From: Harshit Mogalapalli

Date: Thu Mar 26 2026 - 02:51:32 EST


Hi,


A commit in 6.18.19 has introduced a bug and a new warning when doing
amdgpu driver re-binding. In addition to the bug, the last line of the
output below is a new warning re: the thermal alert

This bug doesn't seem to cause any show-stopping problems, but it is a bug
and it persists into 6.18.20.

I can do a bisect if needed, but I'm hoping one of our AMD guys can more
quickly spot what's going on :)

Are you saying it is from 6.18.18 to 6.18.19 it was introduced?  Nothing immediately jumps out to me.  So I would say bisect please.


I think backporting this would help ?

commit: e12603bf2c3d ("drm/amd/pm: fix amdgpu_irq enabled counter unbalanced on smu v11.0")
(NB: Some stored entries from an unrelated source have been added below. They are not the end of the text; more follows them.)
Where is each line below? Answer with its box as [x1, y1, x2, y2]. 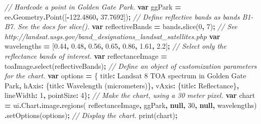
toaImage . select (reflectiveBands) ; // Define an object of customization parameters [5, 60, 257, 71]
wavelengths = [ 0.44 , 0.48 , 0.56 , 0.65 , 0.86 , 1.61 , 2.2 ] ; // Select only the [5, 41, 226, 51]
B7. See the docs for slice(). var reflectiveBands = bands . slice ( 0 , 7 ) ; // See [5, 21, 237, 32]
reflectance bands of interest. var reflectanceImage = [5, 50, 167, 61]
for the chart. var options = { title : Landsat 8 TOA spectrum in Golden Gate [5, 70, 246, 81]
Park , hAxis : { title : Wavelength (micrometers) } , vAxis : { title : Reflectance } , [5, 80, 239, 90]
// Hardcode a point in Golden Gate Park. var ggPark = [5, 2, 181, 12]
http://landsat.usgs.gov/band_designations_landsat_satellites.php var [5, 31, 220, 41]
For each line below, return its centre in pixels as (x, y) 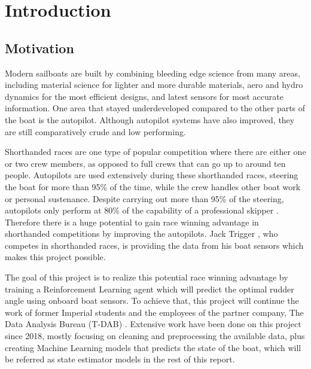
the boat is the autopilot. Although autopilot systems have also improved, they (150, 119)
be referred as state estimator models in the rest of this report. (120, 359)
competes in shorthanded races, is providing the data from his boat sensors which (154, 245)
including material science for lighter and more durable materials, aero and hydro (154, 85)
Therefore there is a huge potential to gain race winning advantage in (132, 222)
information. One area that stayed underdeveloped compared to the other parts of (155, 108)
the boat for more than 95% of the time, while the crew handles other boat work (153, 186)
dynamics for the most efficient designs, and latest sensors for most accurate (144, 96)
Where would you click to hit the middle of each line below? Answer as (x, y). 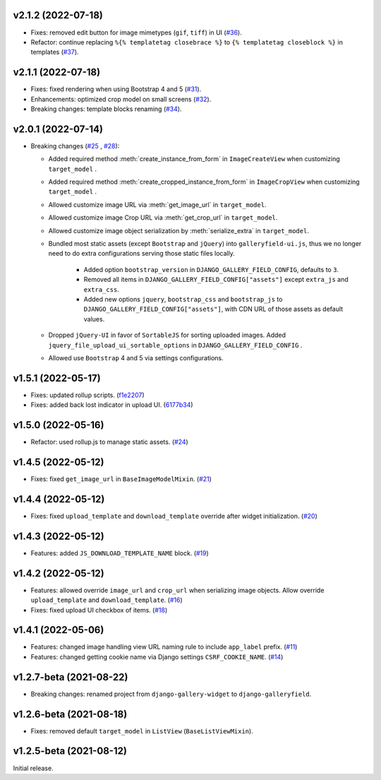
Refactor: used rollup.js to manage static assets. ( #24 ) (109, 442)
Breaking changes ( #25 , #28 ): (75, 146)
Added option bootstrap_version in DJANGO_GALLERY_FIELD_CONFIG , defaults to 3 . (211, 269)
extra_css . (101, 289)
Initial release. (33, 768)
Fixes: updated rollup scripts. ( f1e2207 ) (87, 395)
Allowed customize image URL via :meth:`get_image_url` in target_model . (157, 204)
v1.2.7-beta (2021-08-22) (71, 677)
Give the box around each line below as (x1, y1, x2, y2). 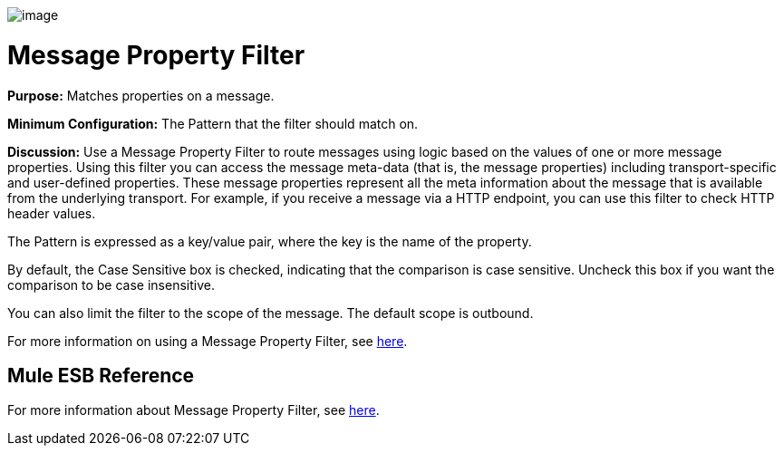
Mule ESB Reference (7, 363, 195, 387)
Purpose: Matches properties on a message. (7, 87, 275, 103)
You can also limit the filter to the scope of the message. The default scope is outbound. (7, 304, 534, 321)
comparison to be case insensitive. (7, 276, 215, 293)
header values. (7, 205, 96, 221)
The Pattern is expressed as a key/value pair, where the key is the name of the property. (7, 233, 532, 249)
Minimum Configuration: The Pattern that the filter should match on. (7, 115, 419, 131)
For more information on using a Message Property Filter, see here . (7, 333, 408, 349)
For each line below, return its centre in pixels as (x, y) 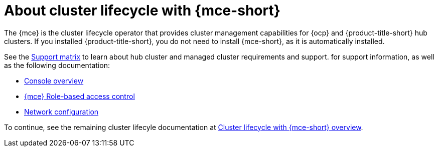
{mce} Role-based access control (80, 96)
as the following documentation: (57, 65)
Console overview (54, 80)
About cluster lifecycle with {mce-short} (142, 10)
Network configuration (61, 111)
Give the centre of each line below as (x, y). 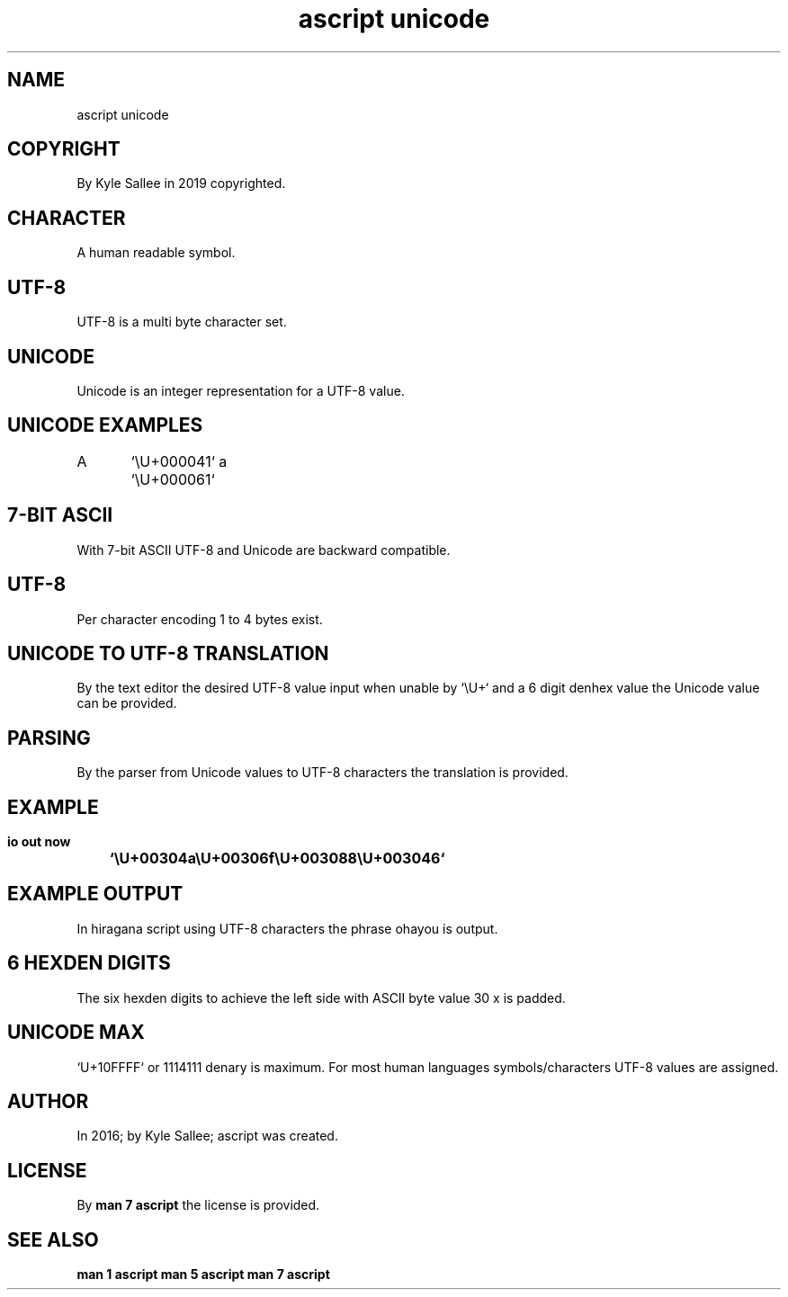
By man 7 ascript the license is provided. (198, 1205)
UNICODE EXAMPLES (105, 425)
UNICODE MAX (76, 1033)
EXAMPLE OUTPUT (95, 894)
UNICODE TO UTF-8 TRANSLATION (168, 653)
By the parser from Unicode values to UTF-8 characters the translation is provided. (322, 773)
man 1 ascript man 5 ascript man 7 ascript (203, 1275)
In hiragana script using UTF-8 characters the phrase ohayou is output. (287, 928)
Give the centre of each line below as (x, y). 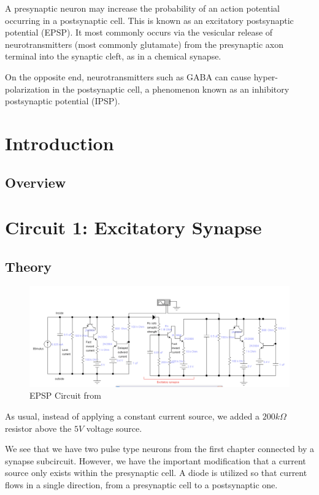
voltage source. (114, 428)
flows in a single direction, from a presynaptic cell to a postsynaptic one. (141, 485)
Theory (29, 266)
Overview (36, 182)
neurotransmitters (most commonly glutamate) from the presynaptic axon (144, 44)
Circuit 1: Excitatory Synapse (133, 227)
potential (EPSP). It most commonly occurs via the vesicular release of (139, 32)
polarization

   amdgpu 0000:14:00.0: amdgpu: amdgpu: finishing device.
   ------------[ cut here ]------------
   WARNING: CPU: 1 PID: 2773 at drivers/gpu/drm/amd/amdgpu/ amdgpu_irq.c:639 amdgpu_irq_put+0xa4/0xc0 [amdgpu]
...
   CPU: 1 UID: 0 PID: 2773 Comm: bind-device.sh Not tainted 6.18.20 #1 PREEMPT(lazy)
..
    <TASK>
    smu_smc_hw_cleanup+0x61/0x490 [amdgpu]
    smu_hw_fini+0xef/0x180 [amdgpu]
    amdgpu_ip_block_hw_fini+0x37/0x41 [amdgpu]
Thanks,
Harshit